AAS, they're valence electrons; you can't really promote inner shell electrons to higher levels as the energy cost would be too high.
For UV-Vis, they're not valence electrons; they're electrons in molecular orbitals that are promoted, but you don't need to know about those.

[brightsky]

AAS, they're valence electrons; you can't really promote inner shell electrons to higher levels as the energy cost would be too high.
For UV-Vis, they're not valence electrons; they're electrons in molecular orbitals that are promoted, but you don't need to know about those.

as far as I recall, x-rays promote inner shell electrons to higher energy levels...but I don't think x-rays are on the course...

[zvezda]

Thanks guys. At least as far as vce goes theyre valence electrons.

Also, when changing the pH of an enzyme's surroundings, the enzyme denatures obviously. But, if one was to return the pH to where the enzyme is most active, can the enzyme function once more?
I once thought that not they cant, but after doing NEAP 2012, where they had a questions that asked "suggest why trypsin must be stored at low temperatures and a low pH", im begenning to doubt myself.

[jgoudie]

Low Temperature is fine for storage, however excessive increases in temp and changes in pH will break up the 3^O structure and the bonds will re-form in different locations.

Looks like Trypsin is a special case and it does come back to function normally.  This is the reason they gave the info and told you that it "should" be kept at a low pH, thus you would say that it is to inhibit the activity while stored.

Seems like a bit of strange thing to do and will most likely confused people, but hey, its neap and thats what they do best!

Thanks guys.
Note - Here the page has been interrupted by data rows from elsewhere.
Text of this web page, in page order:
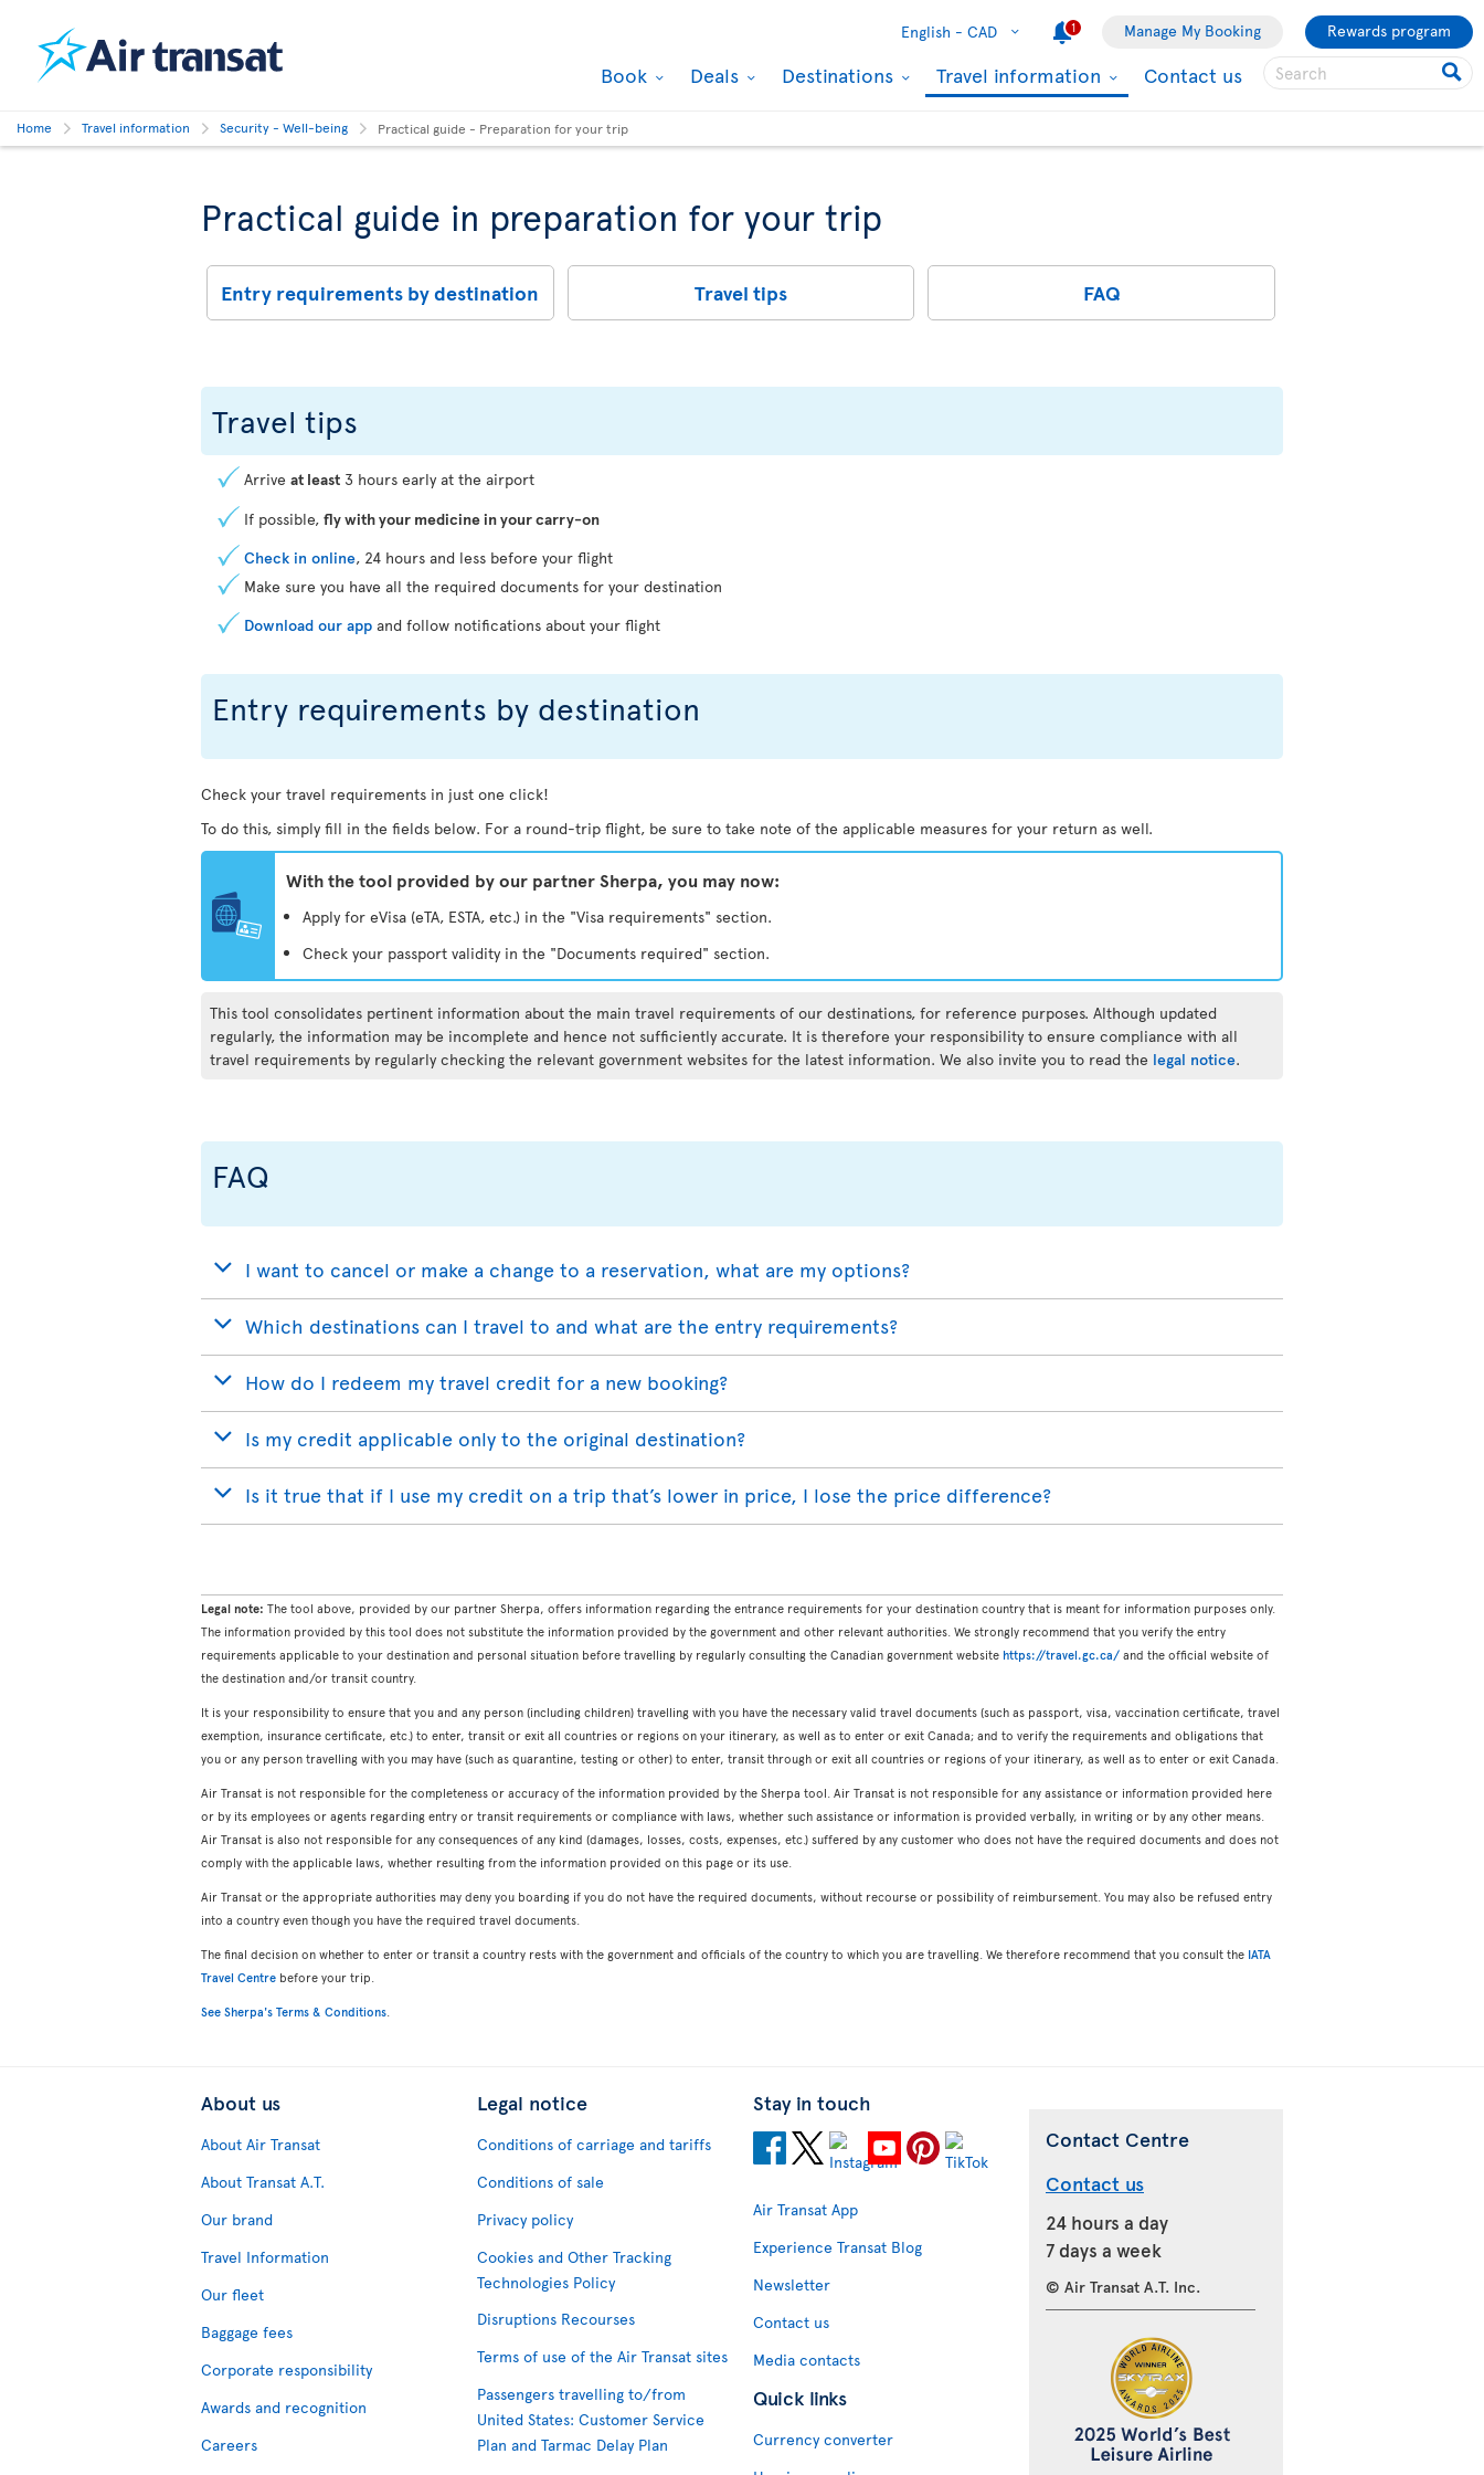
English - CAD 1 Manage My Booking Rewards program
Book Deals Destinations Travel information Contact us
Home Travel information Security - Well-being Practical guide - Preparation for your trip
Practical guide in preparation for your trip
Entry requirements by destination Travel tips FAQ
Travel tips
Arrive at least 3 hours early at the airport
If possible, fly with your medicine in your carry-on
Check in online, 24 hours and less before your flight
Make sure you have all the required documents for your destination
Download our app and follow notifications about your flight
Entry requirements by destination
Check your travel requirements in just one click!
To do this, simply fill in the fields below. For a round-trip flight, be sure to take note of the applicable measures for your return as well.
With the tool provided by our partner Sherpa, you may now:
Apply for eVisa (eTA, ESTA, etc.) in the "Visa requirements" section.
Check your passport validity in the "Documents required" section.
This tool consolidates pertinent information about the main travel requirements of our destinations, for reference purposes. Although updated
regularly, the information may be incomplete and hence not sufficiently accurate. It is therefore your responsibility to ensure compliance with all
travel requirements by regularly checking the relevant government websites for the latest information. We also invite you to read the legal notice.
FAQ
I want to cancel or make a change to a reservation, what are my options?
Which destinations can I travel to and what are the entry requirements?
How do I redeem my travel credit for a new booking?
Is my credit applicable only to the original destination?
Is it true that if I use my credit on a trip that’s lower in price, I lose the price difference?
Legal note: The tool above, provided by our partner Sherpa, offers information regarding the entrance requirements for your destination country that is meant for information purposes only.
The information provided by this tool does not substitute the information provided by the government and other relevant authorities. We strongly recommend that you verify the entry
requirements applicable to your destination and personal situation before travelling by regularly consulting the Canadian government website https://travel.gc.ca/ and the official website of
the destination and/or transit country.
It is your responsibility to ensure that you and any person (including children) travelling with you have the necessary valid travel documents (such as passport, visa, vaccination certificate, travel
exemption, insurance certificate, etc.) to enter, transit or exit all countries or regions on your itinerary, as well as to enter or exit Canada; and to verify the requirements and obligations that
you or any person travelling with you may have (such as quarantine, testing or other) to enter, transit through or exit all countries or regions of your itinerary, as well as to enter or exit Canada.
Air Transat is not responsible for the completeness or accuracy of the information provided by the Sherpa tool. Air Transat is not responsible for any assistance or information provided here
or by its employees or agents regarding entry or transit requirements or compliance with laws, whether such assistance or information is provided verbally, in writing or by any other means.
Air Transat is also not responsible for any consequences of any kind (damages, losses, costs, expenses, etc.) suffered by any customer who does not have the required documents and does not
comply with the applicable laws, whether resulting from the information provided on this page or its use.
Air Transat or the appropriate authorities may deny you boarding if you do not have the required documents, without recourse or possibility of reimbursement. You may also be refused entry
into a country even though you have the required travel documents.
The final decision on whether to enter or transit a country rests with the government and officials of the country to which you are travelling. We therefore recommend that you consult the IATA
Travel Centre before your trip.
See Sherpa's Terms & Conditions
About us
About Air Transat
About Transat A.T.
Our brand
Travel Information
Our fleet
Baggage fees
Corporate responsibility
Awards and recognition
Careers
Legal notice
Conditions of carriage and tariffs
Conditions of sale
Privacy policy
Cookies and Other Tracking
Technologies Policy
Disruptions Recourses
Terms of use of the Air Transat sites
Passengers travelling to/from
United States: Customer Service
Plan and Tarmac Delay Plan
Stay in touch
Air Transat App
Experience Transat Blog
Newsletter
Contact us
Media contacts
Quick links
Currency converter
Contact Centre
Contact us
24 hours a day
7 days a week
© Air Transat A.T. Inc.
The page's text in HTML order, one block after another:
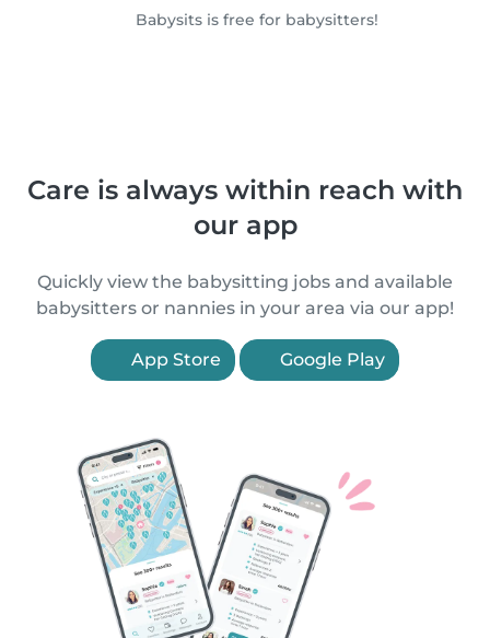
Babysits is free for babysitters!
Care is always within reach with
our app
Quickly view the babysitting jobs and available
babysitters or nannies in your area via our app!
App Store Google Play
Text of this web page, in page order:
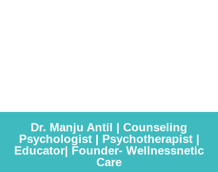
Dr. Manju Antil | Counseling
Psychologist | Psychotherapist |
Educator| Founder- Wellnessnetic
Care
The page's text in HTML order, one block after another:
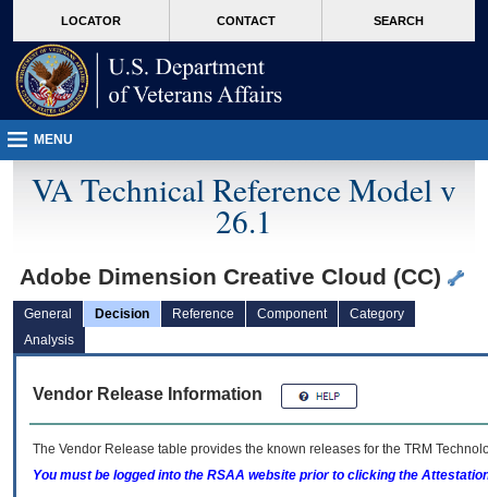
VA
page
content
LOCATOR CONTACT SEARCH
MENU
VA Technical Reference Model v
26.1
Adobe Dimension Creative Cloud (CC)
General Decision Reference Component
Category
Analysis
Vendor Release Information
The Vendor Release table provides the known releases for the TRM
You must be logged into the RSAA website prior to clicking the
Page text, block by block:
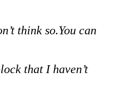
think so.You can
that I haven’t
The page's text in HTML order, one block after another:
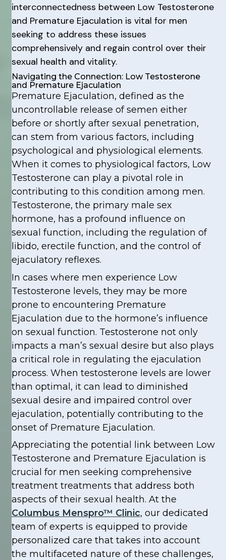
interconnectedness between Low Testosterone
and Premature Ejaculation is vital for men
seeking to address these issues
comprehensively and regain control over their
sexual health and vitality.
Navigating the Connection: Low Testosterone
and Premature Ejaculation
Premature Ejaculation, defined as the
uncontrollable release of semen either
before or shortly after sexual penetration,
can stem from various factors, including
psychological and physiological elements.
When it comes to physiological factors, Low
Testosterone can play a pivotal role in
contributing to this condition among men.
Testosterone, the primary male sex
hormone, has a profound influence on
sexual function, including the regulation of
libido, erectile function, and the control of
ejaculatory reflexes.
In cases where men experience Low
Testosterone levels, they may be more
prone to encountering Premature
Ejaculation due to the hormone’s influence
on sexual function. Testosterone not only
impacts a man’s sexual desire but also plays
a critical role in regulating the ejaculation
process. When testosterone levels are lower
than optimal, it can lead to diminished
sexual desire and impaired control over
ejaculation, potentially contributing to the
onset of Premature Ejaculation.
Appreciating the potential link between Low
Testosterone and Premature Ejaculation is
crucial for men seeking comprehensive
treatment treatments that address both
aspects of their sexual health. At the
Columbus Menspro™ Clinic, our dedicated
team of experts is equipped to provide
personalized care that takes into account
the multifaceted nature of these challenges,
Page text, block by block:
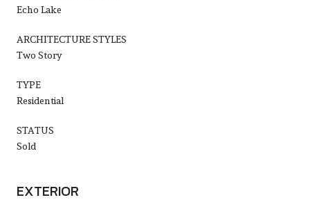
Echo Lake
ARCHITECTURE STYLES
Two Story
TYPE
Residential
STATUS
Sold
EXTERIOR
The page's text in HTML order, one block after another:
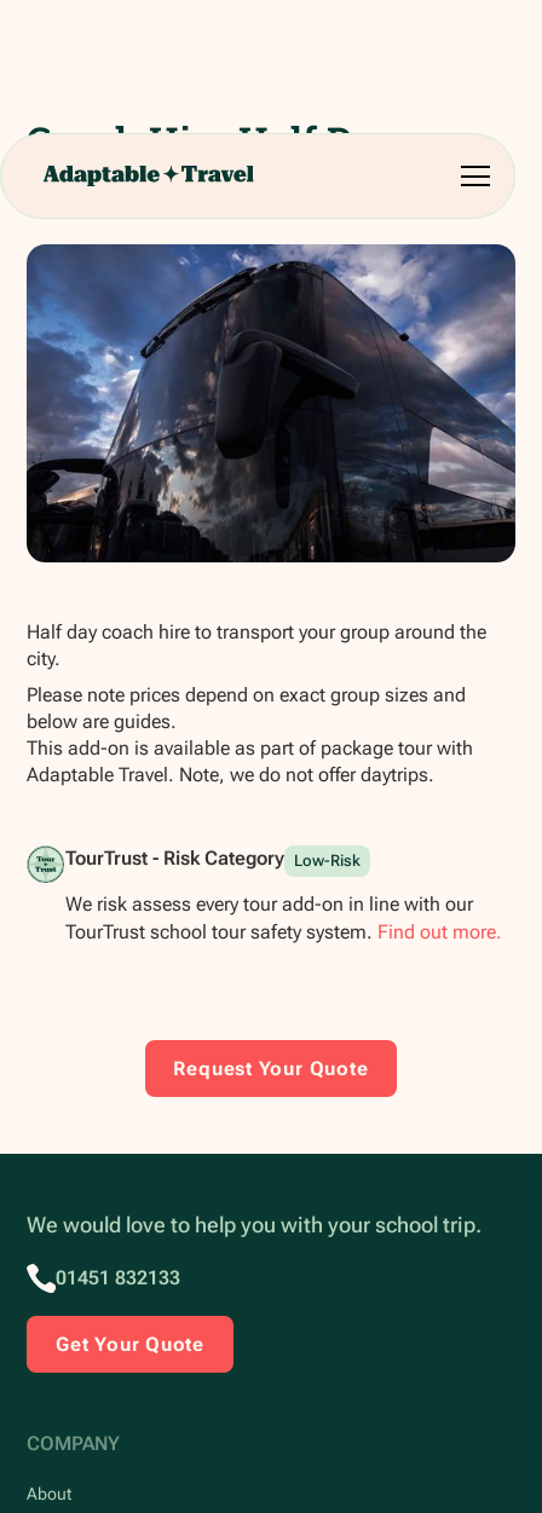
Coach Hire Half Day -
Malaga
Half day coach hire to transport your group around the
city.
Please note prices depend on exact group sizes and
below are guides.
This add-on is available as part of package tour with
Adaptable Travel. Note, we do not offer daytrips.
TourTrust - Risk Category Low-Risk
We risk assess every tour add-on in line with our
TourTrust school tour safety system. Find out more.
Request Your Quote
We would love to help you with your school trip.
01451 832133
Get Your Quote
COMPANY
About

At least as far as vce goes theyre valence electrons.

Also, when changing the pH of an enzyme's surroundings, the enzyme denatures obviously. But, if one was to return the pH to where the enzyme is most active, can the enzyme function once more?
I once thought that not they cant, but after doing NEAP 2012, where they had a questions that asked "suggest why trypsin must be stored at low temperatures and a low pH", im begenning to doubt myself.